→ Requirement: Repeat every entry word for word. Images do not belong in the copy.

→ Supplied information:

# # # # #

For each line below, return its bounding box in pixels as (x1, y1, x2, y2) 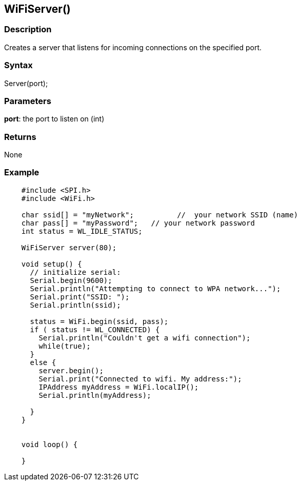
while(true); (38, 341, 91, 350)
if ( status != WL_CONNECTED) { (30, 325, 160, 334)
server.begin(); (38, 366, 104, 375)
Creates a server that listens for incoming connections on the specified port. (4, 43, 262, 52)
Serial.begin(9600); (30, 276, 112, 285)
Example (4, 167, 39, 178)
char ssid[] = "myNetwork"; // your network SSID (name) (21, 210, 298, 219)
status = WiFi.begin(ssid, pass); (30, 317, 169, 326)
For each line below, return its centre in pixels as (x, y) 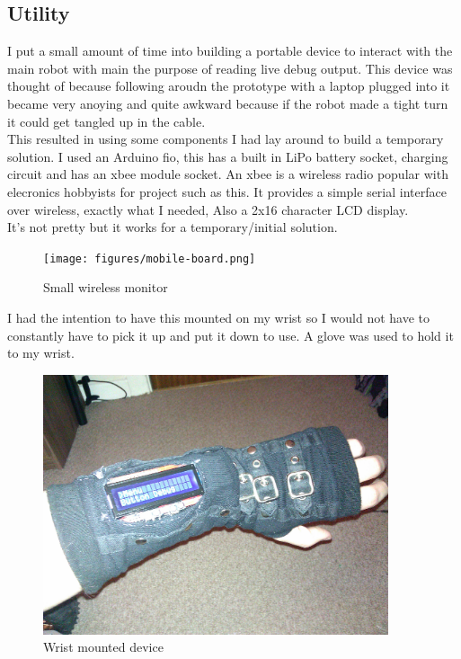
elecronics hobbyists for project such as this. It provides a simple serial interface (227, 191)
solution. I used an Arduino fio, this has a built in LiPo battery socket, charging (228, 156)
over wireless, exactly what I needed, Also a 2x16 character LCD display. (208, 209)
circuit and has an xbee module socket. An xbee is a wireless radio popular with (228, 174)
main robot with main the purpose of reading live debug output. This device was (230, 68)
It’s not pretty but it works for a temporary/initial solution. (173, 227)
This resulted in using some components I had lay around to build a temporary (226, 139)
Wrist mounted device (103, 647)
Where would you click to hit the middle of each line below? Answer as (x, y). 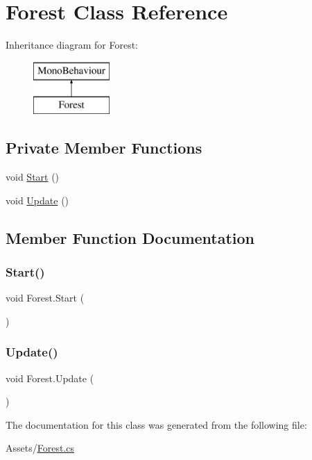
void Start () (33, 177)
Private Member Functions (104, 148)
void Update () (37, 200)
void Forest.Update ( (50, 378)
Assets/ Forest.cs (40, 448)
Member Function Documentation (130, 237)
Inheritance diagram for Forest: (72, 45)
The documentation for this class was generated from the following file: (156, 424)
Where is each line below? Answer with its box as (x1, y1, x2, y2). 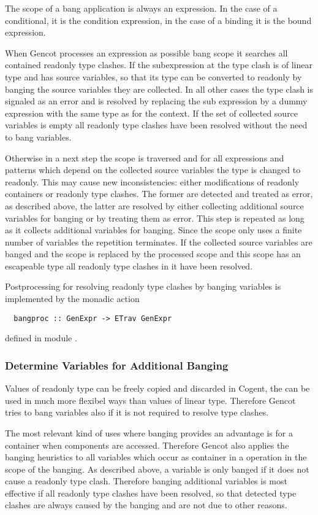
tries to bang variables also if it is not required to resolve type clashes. (5, 406, 269, 419)
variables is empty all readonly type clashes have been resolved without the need (5, 118, 308, 131)
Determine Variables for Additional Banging (5, 357, 229, 373)
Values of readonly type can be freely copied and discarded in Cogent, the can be (5, 382, 310, 395)
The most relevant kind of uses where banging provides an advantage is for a (5, 426, 293, 439)
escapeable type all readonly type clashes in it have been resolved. (5, 259, 253, 272)
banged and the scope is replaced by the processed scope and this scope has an (5, 247, 301, 260)
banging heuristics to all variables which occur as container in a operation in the (5, 451, 307, 463)

# # # # #

→ Task solution:
For each line below, return its bounding box in pixels as (x1, y1, x2, y2) 
while(true); (38, 341, 91, 350)
if ( status != WL_CONNECTED) { (30, 325, 160, 334)
server.begin(); (38, 366, 104, 375)
Creates a server that listens for incoming connections on the specified port. (4, 43, 262, 52)
Serial.begin(9600); (30, 276, 112, 285)
Example (4, 167, 39, 178)
char ssid[] = "myNetwork"; // your network SSID (name) (21, 210, 298, 219)
status = WiFi.begin(ssid, pass); (30, 317, 169, 326)
For each line below, return its centre in pixels as (x, y) 
elecronics hobbyists for project such as this. It provides a simple serial interface (227, 191)
solution. I used an Arduino fio, this has a built in LiPo battery socket, charging (228, 156)
over wireless, exactly what I needed, Also a 2x16 character LCD display. (208, 209)
circuit and has an xbee module socket. An xbee is a wireless radio popular with (228, 174)
main robot with main the purpose of reading live debug output. This device was (230, 68)
It’s not pretty but it works for a temporary/initial solution. (173, 227)
This resulted in using some components I had lay around to build a temporary (226, 139)
Wrist mounted device (103, 647)
Where would you click to hit the middle of each line below? Answer as (x, y). 
void Start () (33, 177)
Private Member Functions (104, 148)
void Update () (37, 200)
void Forest.Update ( (50, 378)
Assets/ Forest.cs (40, 448)
Member Function Documentation (130, 237)
Inheritance diagram for Forest: (72, 45)
The documentation for this class was generated from the following file: (156, 424)
Where is each line below? Answer with its box as (x1, y1, x2, y2). 
tries to bang variables also if it is not required to resolve type clashes. (5, 406, 269, 419)
variables is empty all readonly type clashes have been resolved without the need (5, 118, 308, 131)
Determine Variables for Additional Banging (5, 357, 229, 373)
Values of readonly type can be freely copied and discarded in Cogent, the can be (5, 382, 310, 395)
The most relevant kind of uses where banging provides an advantage is for a (5, 426, 293, 439)
escapeable type all readonly type clashes in it have been resolved. (5, 259, 253, 272)
banged and the scope is replaced by the processed scope and this scope has an (5, 247, 301, 260)
banging heuristics to all variables which occur as container in a operation in the (5, 451, 307, 463)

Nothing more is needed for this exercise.